- [What you are asked to do]: Reproduce only the lines from the one containing "ARGUMENTS (4, 132, 74, 145)" through the end of the data, exactly as they stand.

- [Records supplied]:

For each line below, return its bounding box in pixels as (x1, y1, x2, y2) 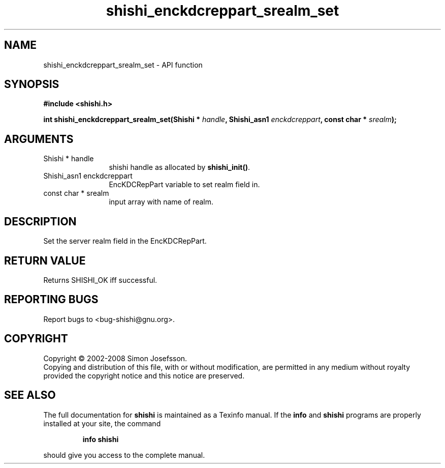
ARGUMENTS (4, 132, 74, 145)
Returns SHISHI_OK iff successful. (43, 275, 157, 284)
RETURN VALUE (4, 254, 86, 267)
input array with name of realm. (109, 197, 214, 207)
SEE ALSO (4, 389, 56, 402)
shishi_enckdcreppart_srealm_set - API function (43, 60, 203, 69)
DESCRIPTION (4, 215, 77, 228)
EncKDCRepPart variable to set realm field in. (109, 180, 260, 189)

- [Task result]:
ARGUMENTS (4, 132, 74, 145)
Returns SHISHI_OK iff successful. (43, 275, 157, 284)
RETURN VALUE (4, 254, 86, 267)
input array with name of realm. (109, 197, 214, 207)
SEE ALSO (4, 389, 56, 402)
shishi_enckdcreppart_srealm_set - API function (43, 60, 203, 69)
DESCRIPTION (4, 215, 77, 228)
EncKDCRepPart variable to set realm field in. (109, 180, 260, 189)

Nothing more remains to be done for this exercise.